**EXERCISE DIRECTIONS**
Starting at the first line of the entries below, please return exactly each line up to and including the one with "State: mature, inactive since 2009 [58, 58]"; pictures stay out.

------------------------------------

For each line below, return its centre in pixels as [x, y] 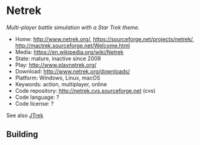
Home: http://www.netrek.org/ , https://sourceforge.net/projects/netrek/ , [105, 39]
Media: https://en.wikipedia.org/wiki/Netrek [69, 52]
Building [22, 134]
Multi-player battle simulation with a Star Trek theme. [73, 27]
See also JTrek [25, 115]
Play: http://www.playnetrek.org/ [56, 65]
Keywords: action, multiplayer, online [61, 84]
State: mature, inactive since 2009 [58, 58]
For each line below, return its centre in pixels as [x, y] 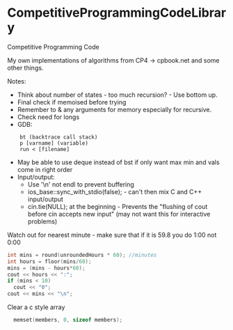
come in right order [45, 169]
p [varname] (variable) [54, 143]
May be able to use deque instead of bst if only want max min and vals [119, 162]
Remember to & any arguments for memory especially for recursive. [114, 109]
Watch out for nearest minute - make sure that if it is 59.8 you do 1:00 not [112, 235]
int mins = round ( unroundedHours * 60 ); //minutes [82, 255]
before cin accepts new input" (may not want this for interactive [119, 214]
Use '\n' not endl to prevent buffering [81, 184]
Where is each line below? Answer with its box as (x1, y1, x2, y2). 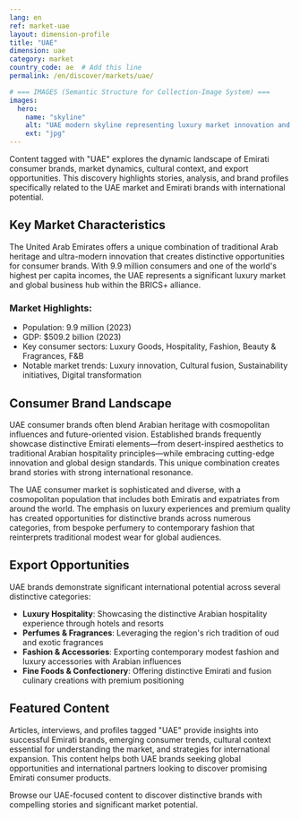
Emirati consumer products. (9, 772, 112, 783)
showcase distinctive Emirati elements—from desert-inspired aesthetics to (9, 438, 284, 448)
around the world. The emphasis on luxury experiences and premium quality (9, 503, 291, 514)
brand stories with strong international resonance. (9, 466, 194, 477)
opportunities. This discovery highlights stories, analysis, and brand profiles (9, 173, 289, 183)
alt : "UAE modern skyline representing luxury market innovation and (25, 121, 291, 130)
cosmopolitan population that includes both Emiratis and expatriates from (9, 493, 280, 504)
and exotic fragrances (21, 636, 104, 647)
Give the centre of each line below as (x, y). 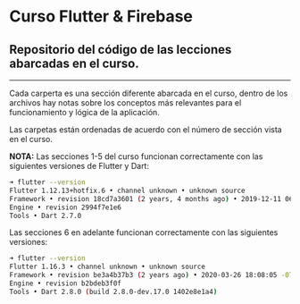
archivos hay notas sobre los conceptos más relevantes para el (125, 103)
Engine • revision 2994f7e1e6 (66, 207)
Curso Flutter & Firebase (101, 17)
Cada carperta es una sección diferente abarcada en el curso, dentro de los (149, 93)
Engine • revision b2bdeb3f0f (66, 283)
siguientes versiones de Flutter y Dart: (79, 166)
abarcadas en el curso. (75, 63)
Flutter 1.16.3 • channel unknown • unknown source (107, 267)
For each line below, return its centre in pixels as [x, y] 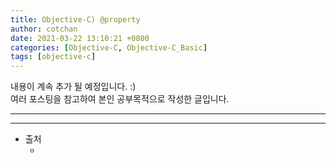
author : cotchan [44, 29]
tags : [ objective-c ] [53, 57]
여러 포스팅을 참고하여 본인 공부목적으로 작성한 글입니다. [120, 99]
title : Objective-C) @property [75, 19]
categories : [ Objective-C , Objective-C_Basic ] [109, 47]
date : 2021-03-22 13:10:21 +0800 [80, 38]
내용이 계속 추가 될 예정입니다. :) [73, 87]
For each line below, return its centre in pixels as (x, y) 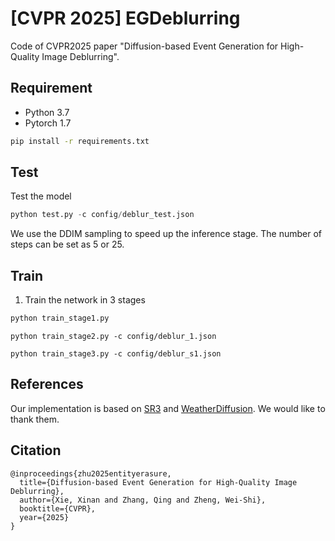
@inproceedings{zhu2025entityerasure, (91, 473)
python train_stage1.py (60, 318)
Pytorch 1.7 (48, 123)
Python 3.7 (47, 112)
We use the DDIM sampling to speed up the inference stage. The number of (166, 234)
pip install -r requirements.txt (80, 141)
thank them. (35, 419)
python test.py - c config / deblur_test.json (102, 215)
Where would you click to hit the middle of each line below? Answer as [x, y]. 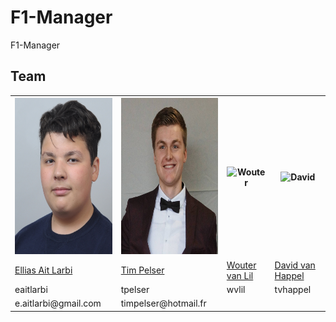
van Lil [240, 275]
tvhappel [293, 289]
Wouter [241, 265]
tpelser [135, 289]
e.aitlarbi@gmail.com [58, 303]
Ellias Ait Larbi [43, 270]
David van [295, 265]
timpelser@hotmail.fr [163, 303]
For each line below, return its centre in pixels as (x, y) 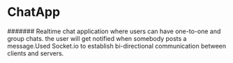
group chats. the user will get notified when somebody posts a (97, 38)
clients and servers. (36, 53)
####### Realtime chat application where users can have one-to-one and (114, 31)
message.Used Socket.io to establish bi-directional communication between (117, 46)
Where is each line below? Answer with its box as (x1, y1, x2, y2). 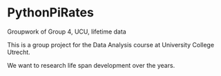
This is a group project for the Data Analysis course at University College (7, 40, 215, 49)
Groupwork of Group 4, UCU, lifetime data (7, 27, 126, 36)
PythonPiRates (7, 5, 95, 21)
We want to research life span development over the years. (7, 61, 175, 69)
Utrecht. (7, 48, 31, 56)
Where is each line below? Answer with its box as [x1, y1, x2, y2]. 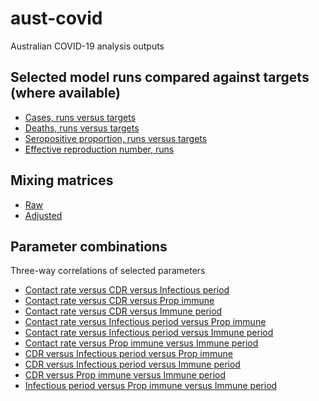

------------------------------------

**SOLUTION TO THIS TASK**
For each line below, return its centre in pixels as [x, y] 
Home: http://www.netrek.org/ , https://sourceforge.net/projects/netrek/ , [105, 39]
Media: https://en.wikipedia.org/wiki/Netrek [69, 52]
Building [22, 134]
Multi-player battle simulation with a Star Trek theme. [73, 27]
See also JTrek [25, 115]
Play: http://www.playnetrek.org/ [56, 65]
Keywords: action, multiplayer, online [61, 84]
State: mature, inactive since 2009 [58, 58]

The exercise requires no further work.